Member of Rastriya Sabha
- In office 1997–2002
- Prime Minister: KP Sharma Oli
- Constituency: Bagmati Province

Deputy Mayor of Bharatpur Municipality
- In office 1992–1997
- Monarch: Birendra of Nepal
- Prime Minister: Krishna Prasad Bhattarai

Personal details
- Party: Nepali Congress
- Occupation: Lawyer; Politician;

= Jagannath Paudel =

Nepali politician

Jagannath Paudel (जगन्नाथ पौडेल) is a Nepali politician who is a member of the Nepali Congress. He is also a former member of Rastriya Sabha and was elected under the open category.
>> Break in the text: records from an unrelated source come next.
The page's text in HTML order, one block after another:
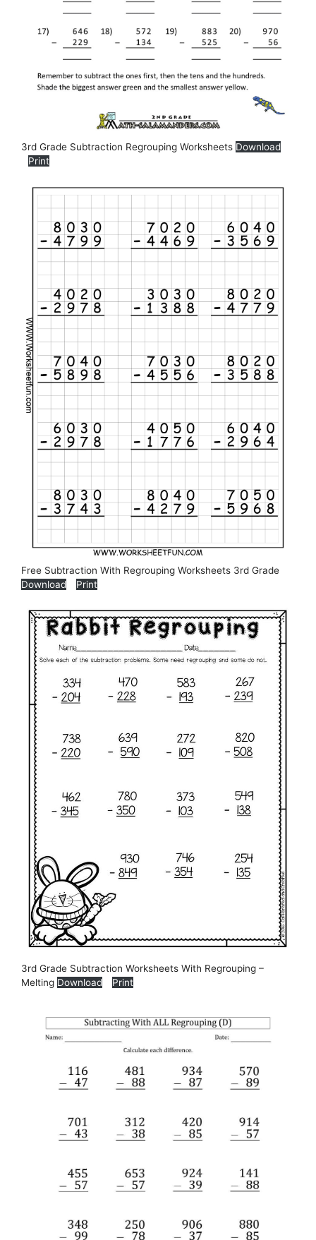
3rd Grade Subtraction Regrouping Worksheets Download
Print
Free Subtraction With Regrouping Worksheets 3rd Grade
Download
Print
3rd Grade Subtraction Worksheets With Regrouping –
Melting Download Print
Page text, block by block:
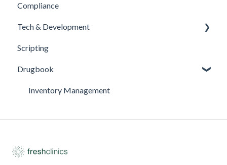
Compliance
Tech & Development
Updates
Scripting
Drugbook
Inventory Management
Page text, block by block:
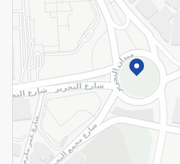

He was one of the core leader of Nepali Congress in Bharatpur until he gave independent candidacy against the alliance. Currently, even CPN (UML) and RPP are in talks with Paudel to vote him instead of their own candidate to make Renu Dahal loose the election. Similarly, nearly seventy percent of the Nepali Congress vote is expected to be cast for Paudel. Due to this Paudel has been a matter of pressure to both UML and Maoist candidate with highest chance of win.

== Political life ==
Paudel is the former elected deputy mayor of Bharatpur. He has served as member of National Assembly. A veteran politician, Paudel is one of the most popular politicians in Bharatpur.

=== 2022 Bharatpur municipal election ===
On the eve of the 2022 Bharatpur municipal election, Paudel announced his independent candidacy against Renu Dahal, the candidate of the governing alliance. He did so against the party's decision, after consulting local party committees that urged him to run so that they could vote for their own candidate rather than Dahal for mayor.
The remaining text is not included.